Happy drifting, she said in an e-mail sign-off.
Happy drifting…have you met me? I thought.
But she invited me to something similar five years ago. And I thought the same then. Drifting was not on my sabbatical radar that time. And so, when she had asked which of a whole list of animals we identified with, members of the retreat group were saying things like ‘dolphin’. I, however, only knew how to say ‘racehorse’.
Truth be told, when some of them talked about their spirituality in terms of playing in the sea like dolphins, a little part of me died inside. I was already not sure about the retreat that first night. Age differences, and the gentle sweetness of it all – I felt awkward already. And now dolphins, of all things. Surely, I was in the wrong place.
I didn’t especially want that careless dolphin freedom of floating in the ocean. I know, because I remember her asking me the next night in a private conversation, saying, surely it would be nice, wouldn’t it, just to ‘float along’ in Jesus?
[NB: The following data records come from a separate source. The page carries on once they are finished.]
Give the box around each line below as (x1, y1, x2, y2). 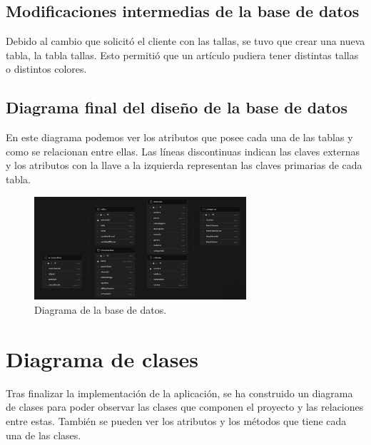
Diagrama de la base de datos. (34, 302, 167, 317)
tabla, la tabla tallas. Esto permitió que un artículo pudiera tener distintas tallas (6, 47, 359, 62)
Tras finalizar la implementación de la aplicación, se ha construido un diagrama (6, 385, 353, 400)
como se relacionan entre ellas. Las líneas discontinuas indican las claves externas (6, 143, 360, 158)
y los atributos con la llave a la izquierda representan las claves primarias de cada (6, 158, 362, 173)
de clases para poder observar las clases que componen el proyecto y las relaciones (6, 399, 364, 414)
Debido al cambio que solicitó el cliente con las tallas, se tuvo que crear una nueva (6, 34, 365, 48)
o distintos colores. (6, 61, 87, 76)

She might as well have been speaking a foreign language. I didn’t even know how to want that. I was more concerned that I was about to kill my racehorse. And whilst I wanted to know how to save her, I never conceived that my racehorse could give way to something else. I loved my racehorse for her speed, her unswerving focus. Dolphins could only be for me a poor substitute.
Yet Jesus did something in that week. The day after, when I met with a different lady, a tectonic shift began, the reverberations of which continue to echo even now. Two days after that, as the retreat wrapped up and someone mentioned those animals again, I remember feeling warmer to the idea of a dolphin gently floating in the life of God. Warmer, but unconvinced I’d ever be that dolphin.
Five years on, I find myself in that place again. I still love my racehorse. And I’ve learned that I am both rider and horse, that the rider had always been dominant and that I’ve needed to learn to know reality also through the horse’s eyes. And I won’t swap that combination of rational, focused calculation and unswerving stubbornness of will and heart after God.
I still love my racehorse, true, and I may also never quite connect with the dolphin. But I hear that call to drift more quickly this time. Within days of sabbatical beginning, I hear him saying what I could not hear last time. And so I begin to drift in his ocean. Fully immersed. Powerless to drive forward. Open, so open, to his acts upon me – that I may move where he moves me and rest where he leaves me.
Yes, this time, earlier than last time, I’m happy, drifting.